Soldiers Magazine,Â by Lisa Gregory
THE Army chief of staff leaves his vehicle and safely enters a building somewhere in the world. Before this simple act can occur, agents from the Department of the Army’s Protective Services Unit must plan and coordinate the trip, conduct a threat assessment, tour the routes and the destination, and conduct motorcade operations to ensure the dignitary’s safety during his visit.
Protecting the Army’s senior officials became the mission of the Office of the Provost Marshal General in 1967, during the height of the Vietnam War. The “principals,” a term used by PSU agents to identify the people they protect, were the secretary and chief of staff of the Army. The protective service mission was assigned to the U.S. Army Criminal Investigation Command in 1971.
The mission expanded over the years, and today includes the protection of the secretary and deputy secretary of defense; the chairman and vice chairman of the Joint Chiefs of Staff; the secretary, chief of staff and vice chief of staff of the Army; and their foreign counterparts when they are on official U.S. visits.
“The PSU’s mission is to protect these officials and their foreign counterparts from assassination, embarrassment, kidnapping or injury,” said CPT Tom Denzler, PSU commander.
The PSU operates much like the U.S. Secret Service, but with the specific goal of protecting Department of Defense leaders. The unit is, in fact, DOD’s premier provider of executive-protection services.
CW4 Bill Wiser, the PSU’s operations officer, said the unit is part of the 701st Military Police Group, at Fort Belvoir, Va. PSU often accomplishes its mission through cooperation with, or assistance from, the Army Criminal Investigation Command and its 6th, 202nd and 701st MP Groups, and agents from the Naval Criminal Investigative Service and the Air Force Office of Special Investigations.
Denzler also credits the National Guard and Reserve units that augment the unit.
“Since the horrific events of Sept. 11, 2001, our reliance on reserve-component soldiers has been incredible. We can’t accomplish our mission without them, because our workload has increased by threefold,” he said.
Agents from 11 different Army National Guard and Army Reserve units have augmented the PSU during the last 18 months. These agents, many of whom have a wealth of military and civilian law-enforcement expertise, arrive at the PSU and hit the ground running, Denzler added. “Their performance and motivation is a testament to the value of reserve-component CID agents.”

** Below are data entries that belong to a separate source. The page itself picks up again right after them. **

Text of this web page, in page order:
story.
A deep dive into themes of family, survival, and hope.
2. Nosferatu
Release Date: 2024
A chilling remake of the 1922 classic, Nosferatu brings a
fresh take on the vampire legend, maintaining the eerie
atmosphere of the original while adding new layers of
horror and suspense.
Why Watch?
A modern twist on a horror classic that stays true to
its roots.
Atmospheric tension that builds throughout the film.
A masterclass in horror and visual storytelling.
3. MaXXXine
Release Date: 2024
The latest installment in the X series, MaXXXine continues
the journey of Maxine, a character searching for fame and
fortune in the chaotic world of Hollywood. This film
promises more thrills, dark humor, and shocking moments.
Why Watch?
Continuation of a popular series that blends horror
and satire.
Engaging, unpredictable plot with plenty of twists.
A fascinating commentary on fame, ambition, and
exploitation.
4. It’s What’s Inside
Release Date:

CW2 Randall Elrod, a Reservist from Boston, Mass., has been working with the PSU for 18 months.
“I was initially called up after Sept. 11, 2001, for one year and I’ve volunteered for a second year,” he said. “CID has really gone beyond the total Army concept by making this one big unit. The command ensures that active-duty and reserve-component soldiers are treated equally, and when soldiers deploy, their family matters have been taken care of.”
Before agents are assigned to the PSU, they must complete the CID Special Agent Course at Fort Leonard Wood, Mo., and must have completed a one-year apprenticeship in the field.

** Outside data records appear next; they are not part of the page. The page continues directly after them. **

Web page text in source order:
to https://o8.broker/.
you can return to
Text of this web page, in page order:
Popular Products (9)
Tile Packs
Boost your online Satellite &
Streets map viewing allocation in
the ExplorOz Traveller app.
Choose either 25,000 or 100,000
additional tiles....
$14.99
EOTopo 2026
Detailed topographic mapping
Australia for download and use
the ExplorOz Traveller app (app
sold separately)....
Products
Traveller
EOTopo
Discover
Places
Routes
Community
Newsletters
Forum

“This gives an agent at least one challenging tour in the field,” said Wiser. “The unit has grown over the years, and there’s a good chance that if a soldier starts his career as a young agent, he’ll eventually be assigned here,” he added.
Wiser said not all agents begin their careers in the military police, but they should be specialists or above, 21 years old and have at least 60 semester hours of college credit to be considered for an assignment as an agent.
Once assigned to the unit, agents work as part of the Washington, D.C., Metro team.
“Agents are assigned to the Metro team for about a year,” Denzler said. “They conduct residence watches, control-room operations, motorcade operations and close-in protection. Once they’ve reached a required proficiency level, they move to a travel team, providing protection overseas, often in a high-threat area, so the challenges are multiplied,” he added.
Some agents see the opportunity for travel as a plus. “In fiscal year 2002 our agents traveled to more than 40 countries. It takes a great deal of time and a number of agents to execute these missions, and we couldn’t do it without dedicated people,” Denzler said.
Overseas missions are coordinated with U.S. embassies and host-nation security officials, Wiser said.
“We work closely with the embassies overseas, since they’re able to facilitate mission success through their knowledge of the country and ability to provide liaison with other host-nation agencies,” he said. “For example, if we have a civilian principal, we may have local civilian police assistance, and military assistance for a military principal.”
As in any other military job, ongoing training is important for PSU agents.
“We send agents to several courses to equip them with a wide variety of skills,” Wiser said. “Some of the courses–such as protective services and evasive driving–are conducted at the Army Military Police School. We’ve also sent agents to courses offered by the Marine Corps and the FBI, and use some civilian companies for enhancement training in things such as marksmanship.”